> _What you should do_:
Pictures aside, write out the data exactly as it reads.

------------------------------------

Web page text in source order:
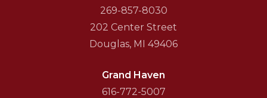
269-857-8030
202 Center Street
Douglas, MI 49406
Grand Haven
616-772-5007
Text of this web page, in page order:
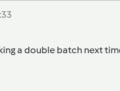
a double batch next
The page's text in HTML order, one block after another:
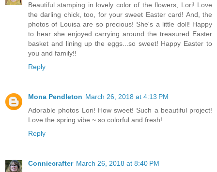
Beautiful stamping in lovely color of the flowers, Lori! Love
the darling chick, too, for your sweet Easter card! And, the
photos of Louisa are so precious! She's a little doll! Happy
to hear she enjoyed carrying around the treasured Easter
basket and lining up the eggs...so sweet! Happy Easter to
you and family!!
Reply
Mona Pendleton March 26, 2018 at 4:13 PM
Adorable photos Lori! How sweet! Such a beautiful project!
Love the spring vibe ~ so colorful and fresh!
Reply
Conniecrafter March 26, 2018 at 8:40 PM
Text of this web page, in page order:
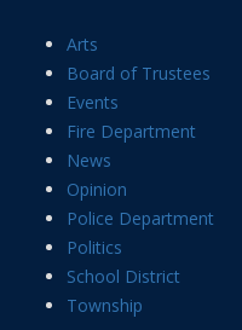
Arts
Board of Trustees
Events
Fire Department
News
Opinion
Police Department
Politics
School District
Township
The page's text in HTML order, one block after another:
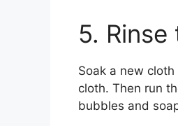
5.
Soak a new
cloth. Then run
bubbles and
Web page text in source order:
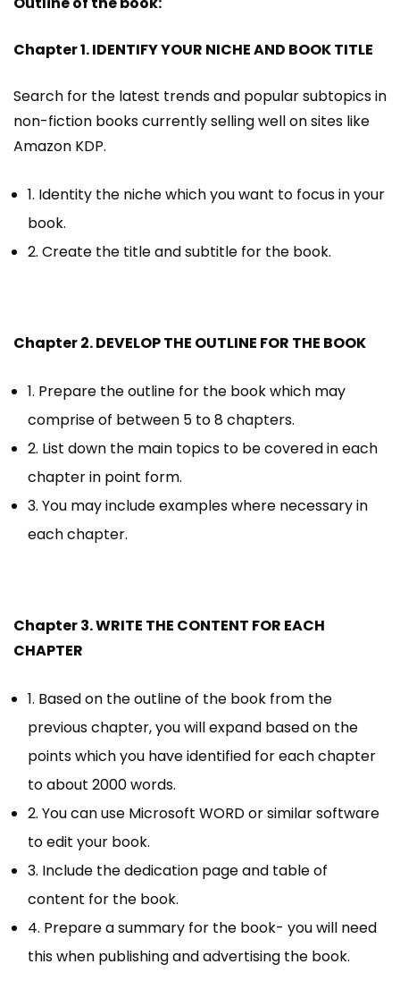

------------------------------------

> _Result of this exercise_:
Web page text in source order:
269-857-8030
202 Center Street
Douglas, MI 49406
Grand Haven
616-772-5007
Text of this web page, in page order:
a double batch next
The page's text in HTML order, one block after another:
Beautiful stamping in lovely color of the flowers, Lori! Love
the darling chick, too, for your sweet Easter card! And, the
photos of Louisa are so precious! She's a little doll! Happy
to hear she enjoyed carrying around the treasured Easter
basket and lining up the eggs...so sweet! Happy Easter to
you and family!!
Reply
Mona Pendleton March 26, 2018 at 4:13 PM
Adorable photos Lori! How sweet! Such a beautiful project!
Love the spring vibe ~ so colorful and fresh!
Reply
Conniecrafter March 26, 2018 at 8:40 PM
Text of this web page, in page order:
Arts
Board of Trustees
Events
Fire Department
News
Opinion
Police Department
Politics
School District
Township
The page's text in HTML order, one block after another:
5.
Soak a new
cloth. Then run
bubbles and
Web page text in source order:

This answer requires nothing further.